At one level, she and her colleagues understand GPT (short for generative pretrained transformer) and other large language models, or LLMs, perfectly well. The models rely on a machine-learning system called a neural network. Such networks have a structure modeled loosely after the connected neurons of the human brain. The code for these programs is relatively simple and fills just a few screens. It sets up an autocorrection algorithm, which chooses the most likely word to complete a passage based on laborious statistical analysis of hundreds of gigabytes of Internet text. Additional training ensures the system will present its results in the form of dialogue. In this sense, all it does is regurgitate what it learned—it is a “stochastic parrot,” in the words of Emily Bender, a linguist at the University of Washington. But LLMs have also managed to ace the bar exam, explain the Higgs boson in iambic pentameter, and make an attempt to break up their users’ marriage. Few had expected a fairly straightforward autocorrection algorithm to acquire such broad abilities.

That GPT and other AI systems perform tasks they were not trained to do, giving them “emergent abilities,” has surprised even researchers who have been generally skeptical about the hype over LLMs. “I don’t know how they’re doing it or if they could do it more generally the way humans do—but they’ve challenged my views,” says Melanie Mitchell, an AI researcher at the Santa Fe Institute.
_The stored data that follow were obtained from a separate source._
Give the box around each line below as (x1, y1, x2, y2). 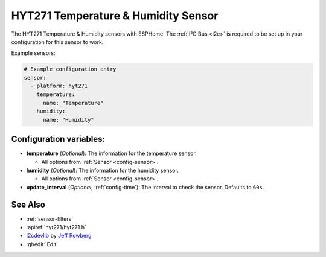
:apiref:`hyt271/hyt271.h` (26, 224, 87, 231)
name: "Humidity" (43, 116, 95, 123)
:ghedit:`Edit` (26, 240, 59, 247)
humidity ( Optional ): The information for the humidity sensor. (26, 167, 179, 174)
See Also (11, 199, 45, 209)
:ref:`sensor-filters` (26, 215, 74, 223)
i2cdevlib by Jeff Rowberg (26, 232, 92, 240)
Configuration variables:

“It is certainly much more than a stochastic parrot, and it certainly builds some representation of the world—although I do not think that it is quite like how humans build an internal world model,” says Yoshua Bengio, an AI researcher at the University of Montreal.

At a conference at New York University in March, philosopher Raphaël Millière of Columbia University offered yet another jaw-dropping example of what LLMs can do. The models had already demonstrated the ability to write computer code, which is impressive but not too surprising because there is so much code out there on the Internet to mimic. Millière went a step further and showed that GPT can execute code, too, however. The philosopher typed in a program to calculate the 83rd number in the Fibonacci sequence. “It’s multistep reasoning of a very high degree,” he says. And the bot nailed it. When Millière asked directly for the 83rd Fibonacci number, however, GPT got it wrong: this suggests the system wasn’t just parroting the Internet. Rather it was performing its own calculations to reach the correct answer.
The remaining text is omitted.